Não encontrei rostos marcados pela habitual compunção face à notícia da morte. Confesso que, a princípio, não percebi, nem em mim mesmo. Uma espécie de sorriso terno aflorava a quantos iam sabendo da morte da Irmã Lúcia. E um silêncio discreto.
Que segredo tinha esta mulher para além duma vida longa, portadora duma mensagem que remexeu com o país, a Igreja e um bocado do mundo no século XX? Não faz história quem quer mas quem para isso é eleito e sabe responder. No caso da Irmã Lúcia com tenacidade, sofrimento, silêncio e alegria. E uma simplicidade enternecedora de quem se considera sem importância, tenazmente colada às raízes da sua terra e elevada às alturas de uma outra vida continuamente redescoberta e aprofundada no silêncio e na oração do Carmelo.
Recordo, com a Irmã Lúcia, dois momentos excepcionais: as suas expectativas face à visita do Papa a Fátima no Ano Jubilar. Desejava profundamente o que deseja qualquer peregrino: estar próximo do Sucessor de Pedro, sentir a confirmação do “sacramento” de luz que Deus lhe havia concedido, repetir o propósito de união e prece. E disse expressamente ao Bispo de Leiria como gostaria de estar uns momentos a sós na Basílica com João Paulo II. Não disse porquê. Mas ficámos a sabê-lo na celebração do dia 13 de Maio do ano 2000.O Papa sentira-se identificado naquilo que se conhecia como a 3ª parte do Segredo de Fátima.

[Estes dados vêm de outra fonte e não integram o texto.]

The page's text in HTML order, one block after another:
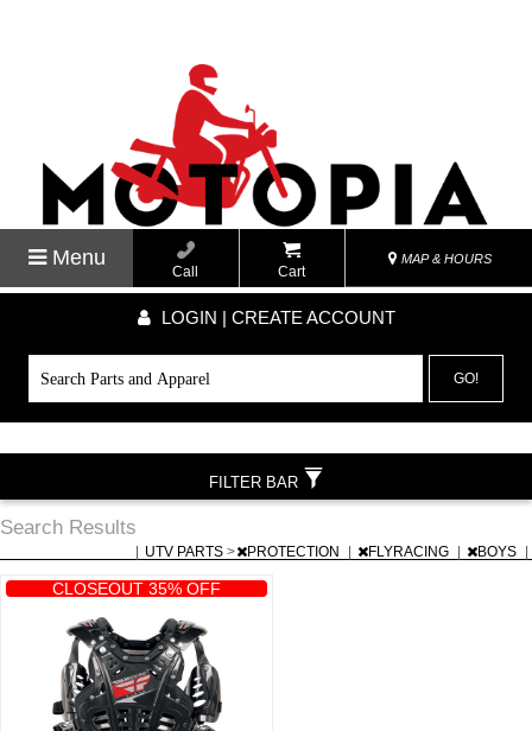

Um segundo e último momento com a Irmã Lúcia aconteceu no dia 14 de Maio desse ano. Após um telefonema parti à pressa de Lisboa para acompanhar uma visita da irmã Lúcia à sua terra, à sua casa, à Loca do Cabeço, à estátua do Anjo, ao Poço donde bebeu com o maior gosto água, como na sua infância. Foram cerca de duas horas de aprendizagem com alguém que dentro do Convento vivia, por inteiro, a alegria da terra, da infância, da família. E da Pia Baptismal, tão querida como o Poço do seu quintal onde ocorreu a Segunda Aparição.